A mirror, a reflection, the image of the self in the glass. Sam Higgs, star of Twin mirror, see an alternate version of himself. It is him, but at the same time it is not. His personality splits in two, tears, twists and becomes a voice of conscience embedded in the depths of his mind. The study behind Life is Strange and Vampyr launches its second video game of the year after the outstanding Tell me why. True to their usual formula, they present a narrative adventure with decisions, this time focused on the genre of the thriller. Dontnod Entertainment tries to introduce the player to a more psychological story, where the protagonist dialogues and is torn between the two parts of his personality.
An unwanted homecoming
Throughout its history, the French developer has focused on plots related to teenage characters. Your problems, your doubts, and your transition to maturity. Instead, this production focuses its attention on adults. What is clear is that no one is spared from the vicissitudes of life, regardless of their age: Why do two lifelong friends distance themselves? What happens when the corruption of a company that employs almost all the people is brought to light? Can a marriage request ruin a love relationship? These and many other questions are explored in Twin mirror. As in its previous titles, the narrative is varnished with certain supernatural elements. The problem is that the set is not as round as in other Dontnod titles, the plot feels somewhat predictable and the playable mechanics have hardly evolved.
Sam was one of the reporters for the local newspaper in Basswood, a small mining town in Virginia. His investigation ends up uncovering a series of illegalities that accelerates the closure of the mine, the main livelihood of most families. The emergence of that story makes events precipitate, that many turn their backs on it, despite the fact that the business did not have too many years to live. Almost without saying goodbye, he leaves the newspaper, leaves Basswood, and falls into a self-destructive spiral in which alcohol and vomiting are his only company. He is convinced that he will never return, but then a new tragedy occurs: Nick, his best friend, dies in an alleged traffic accident.

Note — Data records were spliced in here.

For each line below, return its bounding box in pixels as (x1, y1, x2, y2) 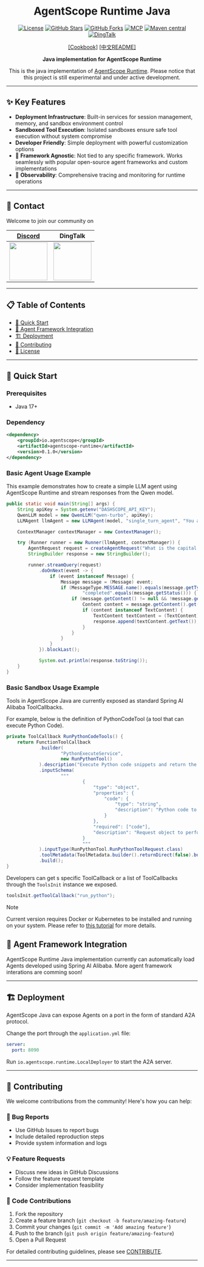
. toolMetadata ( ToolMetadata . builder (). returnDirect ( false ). (38, 852, 194, 858)
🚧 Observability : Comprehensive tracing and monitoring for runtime (15, 171, 185, 179)
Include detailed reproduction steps (15, 1133, 104, 1140)
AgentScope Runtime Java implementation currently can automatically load (6, 955, 195, 963)
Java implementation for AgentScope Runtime (42, 55, 162, 63)
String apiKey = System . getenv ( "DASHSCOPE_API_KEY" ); (17, 506, 156, 513)
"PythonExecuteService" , (60, 750, 123, 757)
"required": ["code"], (93, 824, 151, 830)
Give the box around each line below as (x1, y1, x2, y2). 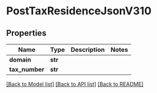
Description (71, 46, 105, 54)
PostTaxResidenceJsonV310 (6, 4, 152, 18)
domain (9, 55, 32, 64)
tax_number (9, 66, 45, 73)
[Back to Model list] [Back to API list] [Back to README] (6, 80, 144, 88)
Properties (6, 28, 47, 38)
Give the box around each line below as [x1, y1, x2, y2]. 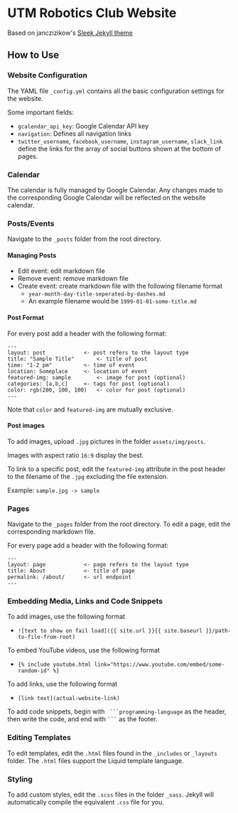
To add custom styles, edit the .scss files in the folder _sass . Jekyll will [7, 790, 215, 799]
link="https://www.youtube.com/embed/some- [94, 661, 225, 669]
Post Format [7, 313, 45, 322]
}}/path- [205, 628, 232, 635]
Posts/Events [7, 218, 55, 228]
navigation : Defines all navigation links [17, 129, 131, 138]
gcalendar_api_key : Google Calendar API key [17, 122, 149, 130]
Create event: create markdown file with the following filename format [17, 282, 222, 291]
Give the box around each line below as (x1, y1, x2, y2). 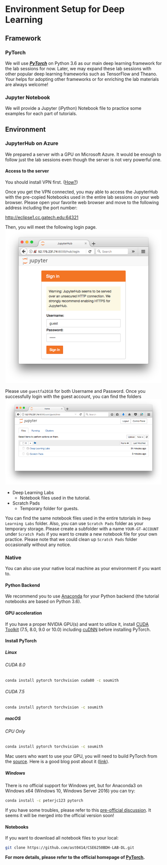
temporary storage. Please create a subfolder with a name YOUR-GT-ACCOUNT (5, 526, 159, 532)
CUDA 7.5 (5, 689, 25, 695)
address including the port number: (5, 205, 78, 211)
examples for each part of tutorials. (5, 111, 78, 117)
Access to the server (5, 168, 49, 174)
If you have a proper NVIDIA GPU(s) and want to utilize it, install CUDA (5, 621, 149, 627)
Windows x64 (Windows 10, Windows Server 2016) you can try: (5, 788, 136, 794)
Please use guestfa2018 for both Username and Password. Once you (5, 388, 146, 394)
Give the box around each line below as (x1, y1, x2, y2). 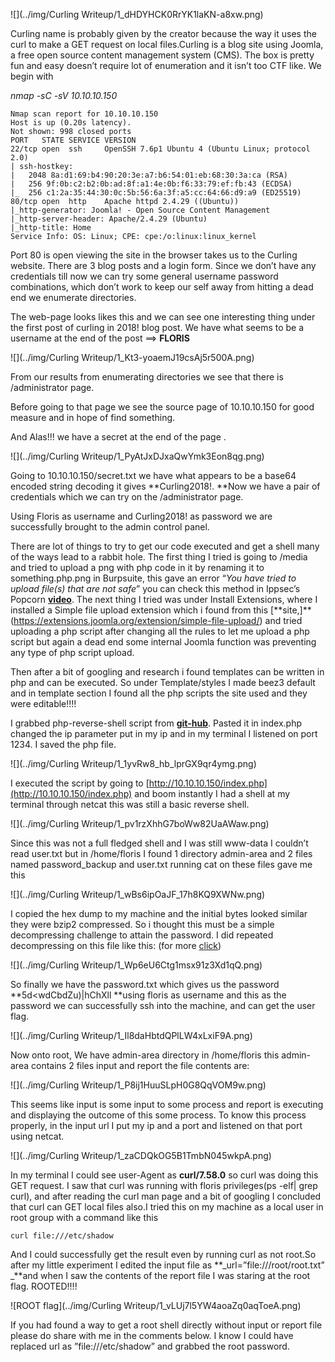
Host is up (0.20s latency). (10, 118, 132, 128)
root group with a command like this (10, 1212, 159, 1223)
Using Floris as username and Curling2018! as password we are (10, 510, 273, 522)
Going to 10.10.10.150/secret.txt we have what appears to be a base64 (10, 470, 297, 481)
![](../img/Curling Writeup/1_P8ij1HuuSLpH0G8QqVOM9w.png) (10, 1079, 267, 1091)
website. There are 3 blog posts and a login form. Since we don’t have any (10, 260, 317, 271)
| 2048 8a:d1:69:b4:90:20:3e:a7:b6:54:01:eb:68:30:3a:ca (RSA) (10, 170, 288, 180)
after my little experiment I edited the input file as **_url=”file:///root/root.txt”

The two had grown apart in the past two years, ever since Sam decided to leave his life in Basswood behind. Still, he decides to return to attend his funeral. Upon arriving in town, he meets Joan, Nick's daughter, who quickly conveys her suspicions that her father was murdered. After promising - or not, it depends on the player's decision - that he will investigate the matter, he meets other neighbors at the bar: many are not happy to see him, indeed, they are openly hostile. After a night of beers, the journalist wakes up with a dull mind. He remembers absolutely nothing, but finds his shirt soaked with blood in the bathtub. Doubts meander in his head: What happened? Has it been fought? Have you killed someone? From that moment, the different plot threads begin to give their first stitches to weave a story wrapped in the conspiracy.

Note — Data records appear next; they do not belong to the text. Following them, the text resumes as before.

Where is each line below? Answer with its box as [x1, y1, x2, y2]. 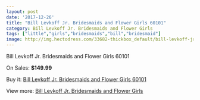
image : [6, 36, 23, 42]
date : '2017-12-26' [6, 14, 55, 20]
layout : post [6, 8, 39, 15]
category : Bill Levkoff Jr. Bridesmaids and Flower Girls [6, 25, 153, 32]
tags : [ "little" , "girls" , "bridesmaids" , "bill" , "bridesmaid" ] [6, 31, 161, 37]
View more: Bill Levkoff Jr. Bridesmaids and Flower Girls [6, 87, 143, 94]
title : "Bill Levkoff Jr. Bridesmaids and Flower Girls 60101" [6, 20, 167, 26]
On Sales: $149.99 [6, 64, 52, 71]
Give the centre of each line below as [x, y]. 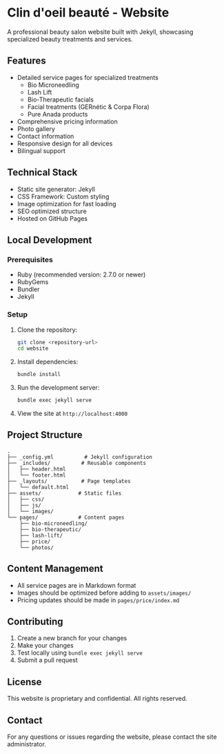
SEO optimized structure [52, 211]
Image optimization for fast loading [67, 204]
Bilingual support [41, 150]
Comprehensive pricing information [68, 121]
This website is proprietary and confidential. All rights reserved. [97, 699]
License [24, 682]
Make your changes [45, 646]
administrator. [27, 744]
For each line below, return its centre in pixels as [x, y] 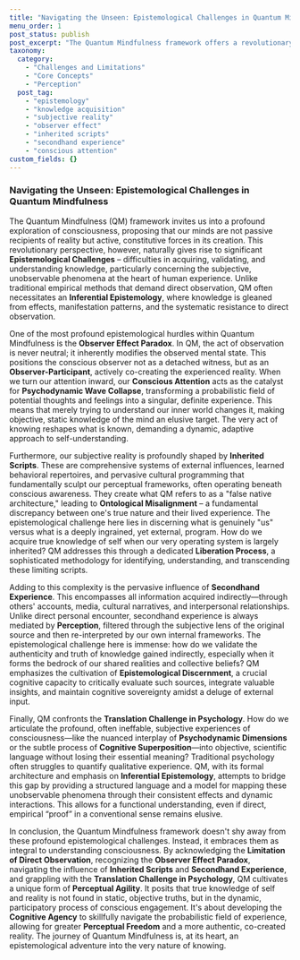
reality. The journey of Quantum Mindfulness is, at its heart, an [124, 936]
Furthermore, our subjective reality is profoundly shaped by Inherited [137, 455]
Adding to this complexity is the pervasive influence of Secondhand [135, 587]
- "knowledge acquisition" [75, 109]
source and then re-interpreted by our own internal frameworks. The [135, 634]
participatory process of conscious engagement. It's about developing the [146, 907]
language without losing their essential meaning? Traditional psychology [142, 757]
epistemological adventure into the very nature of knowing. [118, 945]

The mysteries of the human mind
The Mental Palace, based on an idea of Saint Augustine, is implemented in Twin mirror in the form of playable mechanics. It is a world of mirrors and crystals, a depository of memories. There, their two personalities converge, time stands still, and Sam ties up loose ends. Beyond their artistic design, these sections are linear and are based on moving forward and pressing a button to interact with a sequence from the past. Sometimes it materializes in the form of a nightmare, mirrors and doors lead to the same destinations, so the character must guess which is the correct door to exit the mental maze. Its visual strength seems somewhat wasted to me, mainly because going through doors is somewhat repetitive and nondescript, even crude from a design point of view.
At the same time, these supernatural abilities endow our protagonist with a special genius for investigation. Unfortunately, its playable translation is somewhat clumsy, especially when you have to search for inquiries around the stage without any visual indicative. If you miss any details, you will have to explore the scene thoroughly. This, at first glance, may seem like a plus, an ode to organic exploration. In practice, it gets a bit tedious. Also, one of the problems is that the buttons don't always respond correctly, something that happened to me in Tell me why.

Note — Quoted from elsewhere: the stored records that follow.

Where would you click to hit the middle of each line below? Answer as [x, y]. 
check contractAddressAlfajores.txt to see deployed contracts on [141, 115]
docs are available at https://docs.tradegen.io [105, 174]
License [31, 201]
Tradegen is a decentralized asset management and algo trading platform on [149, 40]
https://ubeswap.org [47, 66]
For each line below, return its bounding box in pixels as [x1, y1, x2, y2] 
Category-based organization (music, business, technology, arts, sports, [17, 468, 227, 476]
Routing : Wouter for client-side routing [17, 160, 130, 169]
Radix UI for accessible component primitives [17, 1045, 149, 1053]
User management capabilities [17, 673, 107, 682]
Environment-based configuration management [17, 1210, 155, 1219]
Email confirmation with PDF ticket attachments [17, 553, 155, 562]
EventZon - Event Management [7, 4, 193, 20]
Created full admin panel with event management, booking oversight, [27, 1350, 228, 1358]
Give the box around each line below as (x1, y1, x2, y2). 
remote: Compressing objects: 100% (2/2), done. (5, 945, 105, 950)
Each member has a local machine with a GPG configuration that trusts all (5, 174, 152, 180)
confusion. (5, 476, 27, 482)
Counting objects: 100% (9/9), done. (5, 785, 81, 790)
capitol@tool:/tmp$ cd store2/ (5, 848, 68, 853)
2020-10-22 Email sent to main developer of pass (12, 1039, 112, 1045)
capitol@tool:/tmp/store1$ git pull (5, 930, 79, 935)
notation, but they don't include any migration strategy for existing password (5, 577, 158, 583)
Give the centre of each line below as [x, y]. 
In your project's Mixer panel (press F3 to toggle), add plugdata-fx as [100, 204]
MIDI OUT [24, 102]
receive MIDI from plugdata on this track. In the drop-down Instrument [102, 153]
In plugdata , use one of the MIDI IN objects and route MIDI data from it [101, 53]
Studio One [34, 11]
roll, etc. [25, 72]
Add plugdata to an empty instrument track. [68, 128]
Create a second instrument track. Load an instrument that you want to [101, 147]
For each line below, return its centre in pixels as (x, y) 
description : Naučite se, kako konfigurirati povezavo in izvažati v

More interesting is the next phase of the investigation, which consists of reconstructing what took place at a crime scene. Depending on different variables, it is possible to modify certain parameters to observe and analyze what happened in reality. The sequence of events comes to life in the Mind Palace, so that we witness past events in real time. If deduction does not work, you can always resort to the technique of trial and error: in this there is only one truth, what really happened. It is not that it is a fresh mechanic, since I have already experienced it in several video games, but it fits well into the playable scheme of the title.
They all protect their secrets
In a small town everyone knows each other. For some it is a kind of prison, a prison from which it is almost impossible to get out. In one of the conversations we have with one of the neighbors who works in the cafeteria, the young woman comments that she would love to leave for good, although she points out that escaping is not so easy. He has the same dialogue with little Joan, who fervently wants to leave town immediately. By interacting with the various characters that live in Basswood, one realizes that they make up a kind of hive mind. They are interconnected, they protect each other, even the police themselves operate in that community swarm that mistrust any attempt to alter the order of things.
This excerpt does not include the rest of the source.